Each entry is to be given again precisely, and no picture may be carried over.

○ ○ ○

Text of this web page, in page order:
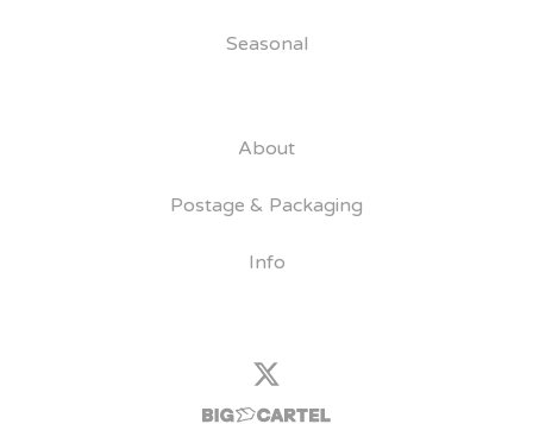
Seasonal
About
Postage & Packaging
Info
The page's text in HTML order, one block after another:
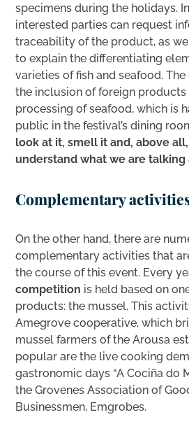
specimens during the holidays.
interested parties can request
traceability of the product, as
to explain the differentiating
varieties of fish and seafood.
the inclusion of foreign
processing of seafood, which is
public in the festival’s dining
look at it, smell it and, above
understand what we are talking
Complementary
On the other hand, there are
complementary activities that
the course of this event. Every
competition is held based on
products: the mussel. This
Amegrove cooperative, which
mussel farmers of the Arousa
popular are the live cooking
gastronomic days “A Cociña do
the Grovenes Association of
Businessmen, Emgrobes.
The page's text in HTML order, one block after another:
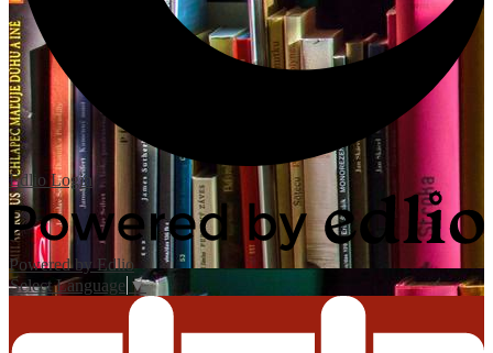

○ ○ ○

## WRITTEN SOLUTION:
Text of this web page, in page order:
Seasonal
About
Postage & Packaging
Info
The page's text in HTML order, one block after another:
specimens during the holidays.
interested parties can request
traceability of the product, as
to explain the differentiating
varieties of fish and seafood.
the inclusion of foreign
processing of seafood, which is
public in the festival’s dining
look at it, smell it and, above
understand what we are talking
Complementary
On the other hand, there are
complementary activities that
the course of this event. Every
competition is held based on
products: the mussel. This
Amegrove cooperative, which
mussel farmers of the Arousa
popular are the live cooking
gastronomic days “A Cociña do
the Grovenes Association of
Businessmen, Emgrobes.
The page's text in HTML order, one block after another:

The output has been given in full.